— DATA LISTING —
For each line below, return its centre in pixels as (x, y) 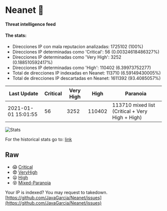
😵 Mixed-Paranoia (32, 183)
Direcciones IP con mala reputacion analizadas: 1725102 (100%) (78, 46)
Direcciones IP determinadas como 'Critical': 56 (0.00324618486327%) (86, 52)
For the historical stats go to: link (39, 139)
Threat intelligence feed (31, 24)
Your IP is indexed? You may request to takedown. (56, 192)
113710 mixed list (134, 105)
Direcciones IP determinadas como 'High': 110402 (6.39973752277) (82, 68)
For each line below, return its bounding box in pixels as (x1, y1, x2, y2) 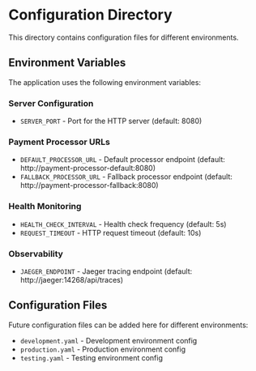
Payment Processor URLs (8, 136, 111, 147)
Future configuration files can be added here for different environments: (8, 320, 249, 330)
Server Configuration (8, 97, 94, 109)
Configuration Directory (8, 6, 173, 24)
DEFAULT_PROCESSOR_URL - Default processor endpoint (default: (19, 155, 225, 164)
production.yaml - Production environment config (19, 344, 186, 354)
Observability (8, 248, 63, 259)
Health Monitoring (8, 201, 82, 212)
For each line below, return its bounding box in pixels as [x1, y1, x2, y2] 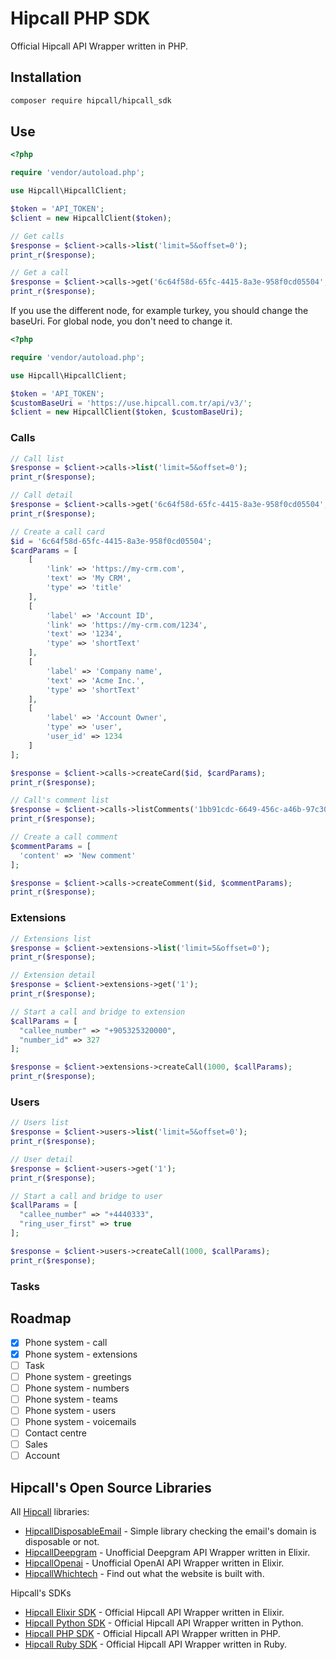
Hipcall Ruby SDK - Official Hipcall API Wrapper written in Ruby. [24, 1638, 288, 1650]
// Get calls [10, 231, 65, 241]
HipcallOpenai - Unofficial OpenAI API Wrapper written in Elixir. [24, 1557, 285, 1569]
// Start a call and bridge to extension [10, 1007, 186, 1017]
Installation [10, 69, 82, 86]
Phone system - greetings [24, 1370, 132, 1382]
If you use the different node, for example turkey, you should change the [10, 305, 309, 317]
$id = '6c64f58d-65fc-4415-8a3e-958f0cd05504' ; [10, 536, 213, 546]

— ABOUT THIS EXERCISE —
Your copy should be the entries retyped exactly, with no images in it.

— FINISHED TASK —
For each line below, return its centre in pixels as (x, y) 
😵 Mixed-Paranoia (32, 183)
Direcciones IP con mala reputacion analizadas: 1725102 (100%) (78, 46)
Direcciones IP determinadas como 'Critical': 56 (0.00324618486327%) (86, 52)
For the historical stats go to: link (39, 139)
Threat intelligence feed (31, 24)
Your IP is indexed? You may request to takedown. (56, 192)
113710 mixed list (134, 105)
Direcciones IP determinadas como 'High': 110402 (6.39973752277) (82, 68)
For each line below, return its bounding box in pixels as (x1, y1, x2, y2) 
Payment Processor URLs (8, 136, 111, 147)
Future configuration files can be added here for different environments: (8, 320, 249, 330)
Server Configuration (8, 97, 94, 109)
Configuration Directory (8, 6, 173, 24)
DEFAULT_PROCESSOR_URL - Default processor endpoint (default: (19, 155, 225, 164)
production.yaml - Production environment config (19, 344, 186, 354)
Observability (8, 248, 63, 259)
Health Monitoring (8, 201, 82, 212)
For each line below, return its bounding box in pixels as [x1, y1, x2, y2] 
Hipcall Ruby SDK - Official Hipcall API Wrapper written in Ruby. [24, 1638, 288, 1650]
// Get calls [10, 231, 65, 241]
HipcallOpenai - Unofficial OpenAI API Wrapper written in Elixir. [24, 1557, 285, 1569]
// Start a call and bridge to extension [10, 1007, 186, 1017]
Installation [10, 69, 82, 86]
Phone system - greetings [24, 1370, 132, 1382]
If you use the different node, for example turkey, you should change the [10, 305, 309, 317]
$id = '6c64f58d-65fc-4415-8a3e-958f0cd05504' ; [10, 536, 213, 546]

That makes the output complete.